Been a few years since we were there, and that was always in the winter months. The Barajems (reservoirs) were the easiest places and the least likely to be disturbed. Away from the Algarve is also much easier.


----------



## Spacerunner (Mar 18, 2006)

Keep away from the coast and Algarve and you'll get no problems.
Portuguese Aires can match anything found in Europe and there is much remote countryside​ so real wild camping should be easy.


----------



## peejay (May 10, 2005)

Hi, 


For Porto, you can stay free overnight at the unofficial motorhome parking at Villa Nova de Gaio overlooking the river. Its a about a 20 min walk east along the river to the Port cellars. From there you can also get either a cable car or funicular railway up and across to the main city. No facilities at the parking and try and park away from the main road, its quite noisy on the front row. N41.14325 W8.63232.

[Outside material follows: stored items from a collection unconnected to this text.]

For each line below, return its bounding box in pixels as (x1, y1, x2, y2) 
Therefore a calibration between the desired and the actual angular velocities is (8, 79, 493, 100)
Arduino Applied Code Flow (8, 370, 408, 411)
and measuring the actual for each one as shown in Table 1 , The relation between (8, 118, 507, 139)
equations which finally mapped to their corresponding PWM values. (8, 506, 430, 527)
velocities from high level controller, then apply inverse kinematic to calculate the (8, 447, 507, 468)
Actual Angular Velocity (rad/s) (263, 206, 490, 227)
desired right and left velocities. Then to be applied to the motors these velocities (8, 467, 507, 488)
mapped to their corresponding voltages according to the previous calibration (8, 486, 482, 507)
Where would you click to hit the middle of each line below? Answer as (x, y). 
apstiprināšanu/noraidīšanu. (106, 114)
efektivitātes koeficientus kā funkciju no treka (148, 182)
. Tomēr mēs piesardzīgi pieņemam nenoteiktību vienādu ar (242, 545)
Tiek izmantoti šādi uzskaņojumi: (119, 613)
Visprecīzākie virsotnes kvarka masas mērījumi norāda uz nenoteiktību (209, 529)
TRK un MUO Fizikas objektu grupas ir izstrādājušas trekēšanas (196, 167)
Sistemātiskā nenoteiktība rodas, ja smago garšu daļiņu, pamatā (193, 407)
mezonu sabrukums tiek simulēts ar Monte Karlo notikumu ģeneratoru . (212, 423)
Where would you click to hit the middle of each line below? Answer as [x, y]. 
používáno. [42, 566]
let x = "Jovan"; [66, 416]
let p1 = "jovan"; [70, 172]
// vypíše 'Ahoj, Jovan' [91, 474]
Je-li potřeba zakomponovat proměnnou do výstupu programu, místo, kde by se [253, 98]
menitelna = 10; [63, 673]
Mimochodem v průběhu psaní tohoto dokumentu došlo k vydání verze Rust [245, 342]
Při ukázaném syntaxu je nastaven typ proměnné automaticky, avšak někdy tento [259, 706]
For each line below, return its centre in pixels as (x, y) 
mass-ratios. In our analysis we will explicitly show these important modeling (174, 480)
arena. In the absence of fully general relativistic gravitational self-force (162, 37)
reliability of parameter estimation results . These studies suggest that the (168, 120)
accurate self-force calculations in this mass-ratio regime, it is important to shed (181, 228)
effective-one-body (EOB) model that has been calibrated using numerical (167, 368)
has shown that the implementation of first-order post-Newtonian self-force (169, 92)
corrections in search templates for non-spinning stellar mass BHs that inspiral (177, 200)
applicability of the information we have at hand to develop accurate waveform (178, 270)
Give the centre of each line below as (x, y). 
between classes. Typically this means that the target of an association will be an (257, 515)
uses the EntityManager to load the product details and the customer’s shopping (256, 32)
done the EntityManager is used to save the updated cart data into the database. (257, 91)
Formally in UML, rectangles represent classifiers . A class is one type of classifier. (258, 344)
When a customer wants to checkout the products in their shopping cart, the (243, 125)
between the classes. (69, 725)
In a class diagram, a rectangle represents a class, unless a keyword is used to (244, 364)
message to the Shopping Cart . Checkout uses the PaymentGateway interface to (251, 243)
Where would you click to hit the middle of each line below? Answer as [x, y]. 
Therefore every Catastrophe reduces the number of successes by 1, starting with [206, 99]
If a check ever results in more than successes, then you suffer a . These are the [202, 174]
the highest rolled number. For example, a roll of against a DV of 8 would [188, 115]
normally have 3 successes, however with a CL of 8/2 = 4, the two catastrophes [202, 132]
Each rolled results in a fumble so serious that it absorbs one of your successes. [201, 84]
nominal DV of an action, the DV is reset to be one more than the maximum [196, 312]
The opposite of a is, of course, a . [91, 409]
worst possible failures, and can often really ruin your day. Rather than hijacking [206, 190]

For Aveiro there is motorhome parking just below an elevated section of the A25 on the outskirts, there are two entrances to the parking and just a short walk to town. Obviously a bit noisy but ideal for a daytime visit. N40.64366 W8.65950


We stayed overnight at a little wildcamp spot at nearby Costa Nova do Prado. N40.61080 W8.75254


There is also a fantastic little inland port at Bico to the North where they still use traditional cockle boats, plenty of places to park around the port, the main area for motorhomes is at N40.72900 W8.64914. Water and toilets on site.


Pete


----------



## mikenewson (Oct 7, 2014)

Nice was indeed fab Pete. Ta very much so glad I asked and got your tip.
Amazing meal at new cafe and flamingoes were beautiful 
Ta again.


----------